As we slowly move out of the inertia caused by a terrifying, mind-numbing, global pandemic, some of us who have the privilege of a roof over their heads, food on their tables, relief from the excruciating worry of an uncertain livelihood, freedom to avail the gift of time undistracted by constant online meetings, crying children, sick and/or hungry members of the household to take care of, can perhaps, choose to reflect. Monks and sages have voluntarily retreated into isolation for millennia. Angels have come to prophets in caves when they were in seclusion. In the Amazon, intentional isolation continues today in an ascetic practice known as a dieta. As part of an ancient shamanic practice, an initiate goes into the forest for an extended period of time vowing abstinence from earthly delights including salt, sugar, oil, fats, bloody meats, alcohol, sex; any and all sensual stimulation is forsaken for meagre portions of bland food in order to "hollow out the vessel" of the neophyte. Similar to what we are expected to do in a day of fasting during Ramadan. Much like the Hindu and Lakota traditions, the base of these practices lies in the perspective that plants, animals, and even landscapes possess a spirit. Retreat and reflection have been practised as part of spiritual processes across traditions all over the world to bring us to a single realisation.

That we are as interconnected as our stories and our faiths. While the crippling coronavirus has rudely awakened mankind to its own powerlessness, it is perhaps meant to force upon us a different kind of a reckoning. The virus serves as a reminder of our interrelation; a golden example of the butterfly effect—a bat has effectively collapsed the entire world economy. And if we are to prevent future pandemics and reduce the "virus spillover risk" from wildlife to people, which rises as contact increases between them, we have to be cognisant of the outcomes of mindless land use, agriculture, deforestation and wildlife hunting.

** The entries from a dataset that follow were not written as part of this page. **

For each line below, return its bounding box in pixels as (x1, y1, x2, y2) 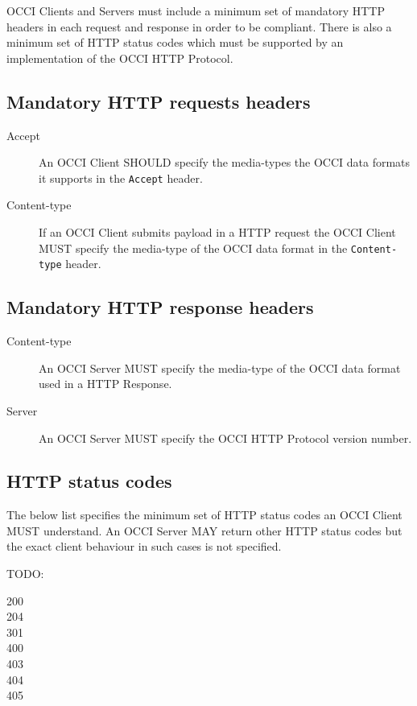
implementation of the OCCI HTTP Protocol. (6, 49, 233, 66)
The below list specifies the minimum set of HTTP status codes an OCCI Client (6, 506, 403, 523)
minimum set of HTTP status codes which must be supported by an (6, 34, 344, 51)
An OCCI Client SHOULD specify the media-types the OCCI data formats (39, 154, 411, 171)
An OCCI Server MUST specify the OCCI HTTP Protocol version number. (39, 429, 412, 446)
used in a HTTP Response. (39, 375, 172, 392)
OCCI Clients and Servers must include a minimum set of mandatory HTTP (6, 2, 385, 19)
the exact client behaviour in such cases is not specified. (6, 538, 282, 555)

Because, the fact remains that almost half of the new diseases, including SARS, Ebola, West Nile, Lyme, MERS, can be traced to humans venturing irresponsibly into spaces that are not ours. The virus is a reminder of our part in the web of relationship responsibility to other beings.

In most urban spaces, we have largely lost touch with the subtle sensibility needed to recognise the natural "messengers" of the world. Throughout the month of Ramadan, we spent nights stooped over the Word of God reading translations, working our way through words and meanings to grasp at the message. On the 27th night, when it is claimed the Final Message was revealed, I was contemplating on the following: Maybe, the message is an ongoing one, that we receive from the "natural messengers" of the world. The viruses, bacteria, animals, insects, and plants, each with its own grand purpose intertwined with our own, are natural messengers. Maybe receiving the message starts with entering into an experiential relationship with non-human beings with as much intent and care as we do with the holy books we read.

The question is, how many of us are listening? I wonder as industrial activities in Rampal, Mongla, Taltoli and Kalapara continue at the expense of Nature.


Shagufe Hossain is the founder of Leaping Boundaries, an organization that aims to raise visibility of female madrasah students, and a Dalai Lama Fellow.